_What to produce_
A word-for-word copy of the entries, with images excluded, is the expected answer.

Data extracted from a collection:
────
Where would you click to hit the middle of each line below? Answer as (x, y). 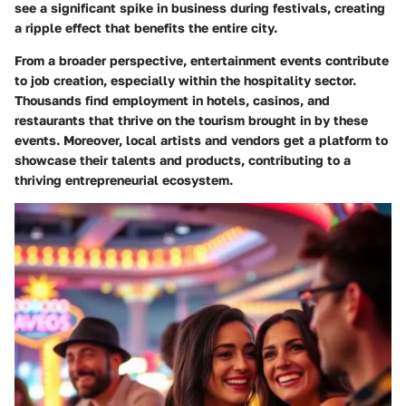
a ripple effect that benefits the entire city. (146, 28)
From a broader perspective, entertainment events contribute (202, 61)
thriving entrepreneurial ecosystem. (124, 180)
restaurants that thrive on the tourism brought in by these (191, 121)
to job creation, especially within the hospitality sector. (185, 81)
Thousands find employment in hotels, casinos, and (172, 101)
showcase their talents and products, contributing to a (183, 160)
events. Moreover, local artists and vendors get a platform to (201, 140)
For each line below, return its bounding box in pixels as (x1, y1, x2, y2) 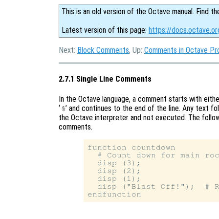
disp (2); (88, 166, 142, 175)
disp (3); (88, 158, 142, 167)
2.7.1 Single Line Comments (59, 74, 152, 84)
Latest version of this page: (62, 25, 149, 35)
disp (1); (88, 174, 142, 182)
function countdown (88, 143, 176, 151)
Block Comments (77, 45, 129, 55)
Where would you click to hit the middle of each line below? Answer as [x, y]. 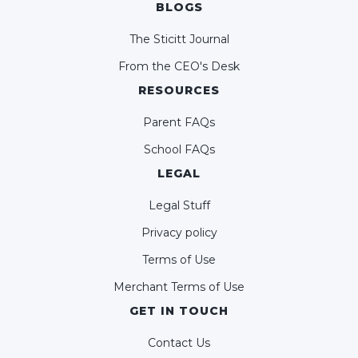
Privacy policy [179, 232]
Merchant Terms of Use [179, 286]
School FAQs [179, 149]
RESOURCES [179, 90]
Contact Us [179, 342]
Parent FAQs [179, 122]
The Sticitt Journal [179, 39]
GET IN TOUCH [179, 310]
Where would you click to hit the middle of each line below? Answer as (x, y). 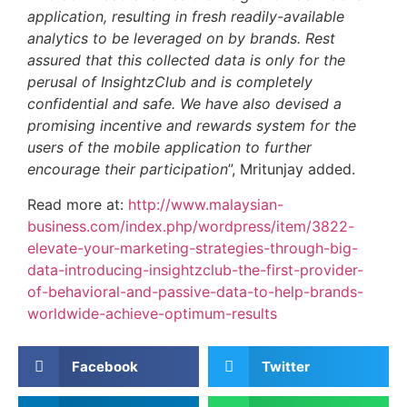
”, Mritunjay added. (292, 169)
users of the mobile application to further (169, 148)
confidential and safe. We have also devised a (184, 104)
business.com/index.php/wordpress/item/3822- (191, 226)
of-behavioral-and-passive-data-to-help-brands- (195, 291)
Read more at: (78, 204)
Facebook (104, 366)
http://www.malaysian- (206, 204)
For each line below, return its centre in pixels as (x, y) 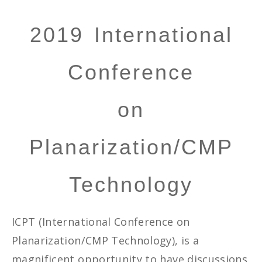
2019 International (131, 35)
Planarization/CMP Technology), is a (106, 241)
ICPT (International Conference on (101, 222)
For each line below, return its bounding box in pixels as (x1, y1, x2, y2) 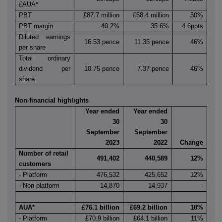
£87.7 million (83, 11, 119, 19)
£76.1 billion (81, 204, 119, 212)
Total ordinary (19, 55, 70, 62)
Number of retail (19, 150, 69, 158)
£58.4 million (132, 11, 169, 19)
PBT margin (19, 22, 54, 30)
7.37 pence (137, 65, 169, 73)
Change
────
_Task output_
Where would you click to hit the middle of each line below? Answer as (x, y). 
a ripple effect that benefits the entire city. (146, 28)
From a broader perspective, entertainment events contribute (202, 61)
thriving entrepreneurial ecosystem. (124, 180)
restaurants that thrive on the tourism brought in by these (191, 121)
to job creation, especially within the hospitality sector. (185, 81)
Thousands find employment in hotels, casinos, and (172, 101)
showcase their talents and products, contributing to a (183, 160)
events. Moreover, local artists and vendors get a platform to (201, 140)
For each line below, return its bounding box in pixels as (x1, y1, x2, y2) 
disp (2); (88, 166, 142, 175)
disp (3); (88, 158, 142, 167)
2.7.1 Single Line Comments (59, 74, 152, 84)
Latest version of this page: (62, 25, 149, 35)
disp (1); (88, 174, 142, 182)
function countdown (88, 143, 176, 151)
Block Comments (77, 45, 129, 55)
Where would you click to hit the middle of each line below? Answer as [x, y]. 
Privacy policy [179, 232]
Merchant Terms of Use [179, 286]
School FAQs [179, 149]
RESOURCES [179, 90]
Contact Us [179, 342]
Parent FAQs [179, 122]
The Sticitt Journal [179, 39]
GET IN TOUCH [179, 310]
Where would you click to hit the middle of each line below? Answer as (x, y). 
”, Mritunjay added. (292, 169)
users of the mobile application to further (169, 148)
confidential and safe. We have also devised a (184, 104)
business.com/index.php/wordpress/item/3822- (191, 226)
of-behavioral-and-passive-data-to-help-brands- (195, 291)
Read more at: (78, 204)
Facebook (104, 366)
http://www.malaysian- (206, 204)
For each line below, return its centre in pixels as (x, y) 
2019 International (131, 35)
Planarization/CMP Technology), is a (106, 241)
ICPT (International Conference on (101, 222)
For each line below, return its bounding box in pixels as (x1, y1, x2, y2) 
£87.7 million (83, 11, 119, 19)
£76.1 billion (81, 204, 119, 212)
Total ordinary (19, 55, 70, 62)
Number of retail (19, 150, 69, 158)
£58.4 million (132, 11, 169, 19)
PBT margin (19, 22, 54, 30)
7.37 pence (137, 65, 169, 73)
Change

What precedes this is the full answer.